火把仍在燃烧,风吹得旗帜哗啦作响。雪斋站在城楼边缘,手扶刀柄,目光落在东北方山道入口。那里一片漆黑,什么也看不见。
一名新兵走来递上水袋:“大人,喝点水。”
雪斋摇头。他盯着地图上的标记,又看了看天色。月亮还没升起来,云层很厚。
“通知各哨岗。”他说,“今夜加倍警戒。任何人不得擅自离岗。”
新兵应声而去。雪斋将布防图卷好塞进怀里,左手按在“乡影”刀柄上。露水打湿了他的衣襟,但他没动。
远处传来狗吠声,接着是一阵敲锣声。那是民间巡夜的信号。一家门口的旗杆被风吹倒,马上有人跑出来扶起,重新绑紧绳索。
雪斋看见这些,没说话。
他只知道一件事:这一仗,不能输。
也不能逃。
他抬起右手,抹去掌心干掉的血痕。伤口已经结痂,不疼了。
城楼下,百姓还在走动。有人送饭,有人搬柴,有老人坐在屋檐下缝补盔甲衬里。

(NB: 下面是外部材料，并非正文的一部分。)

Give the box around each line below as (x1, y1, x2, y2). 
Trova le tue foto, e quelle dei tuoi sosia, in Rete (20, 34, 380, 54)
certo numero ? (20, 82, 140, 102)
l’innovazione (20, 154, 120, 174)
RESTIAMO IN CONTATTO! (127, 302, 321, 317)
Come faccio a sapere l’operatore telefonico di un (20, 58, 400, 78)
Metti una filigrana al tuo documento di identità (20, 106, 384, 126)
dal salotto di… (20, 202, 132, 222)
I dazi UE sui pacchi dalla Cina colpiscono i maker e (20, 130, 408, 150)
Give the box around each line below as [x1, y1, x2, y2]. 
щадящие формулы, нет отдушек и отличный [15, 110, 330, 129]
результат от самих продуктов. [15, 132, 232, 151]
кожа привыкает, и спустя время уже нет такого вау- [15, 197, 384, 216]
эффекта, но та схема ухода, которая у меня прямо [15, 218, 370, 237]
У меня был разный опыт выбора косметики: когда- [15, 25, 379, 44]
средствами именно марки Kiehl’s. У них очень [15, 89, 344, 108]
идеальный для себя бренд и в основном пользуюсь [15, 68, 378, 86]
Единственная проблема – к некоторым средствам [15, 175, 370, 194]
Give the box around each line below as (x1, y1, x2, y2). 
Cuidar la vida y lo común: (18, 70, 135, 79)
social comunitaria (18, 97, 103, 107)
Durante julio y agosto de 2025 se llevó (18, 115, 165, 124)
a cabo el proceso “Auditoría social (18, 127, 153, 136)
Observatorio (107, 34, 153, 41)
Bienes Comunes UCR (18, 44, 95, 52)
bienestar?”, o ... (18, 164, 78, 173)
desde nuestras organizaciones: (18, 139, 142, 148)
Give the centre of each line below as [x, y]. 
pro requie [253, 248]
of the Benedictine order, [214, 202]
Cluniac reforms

一个小女孩提着篮子,往每名守卫手里塞一块烤红薯。
她走到雪斋面前,仰头问:“大人,你也冷吗?”
雪斋蹲下来,平视她的眼睛。
“不冷。”他说,“有你们在,就不冷。”
女孩笑了,把最后一块红薯塞进他手里。
雪斋拿着红薯,没有吃。他站起身,走向城楼最高处。那里有一面大鼓,用于发布紧急号令。
他站在鼓旁,望着群山轮廓。
风停了。
五百面旗静静展开,在夜色中像一片不动的海。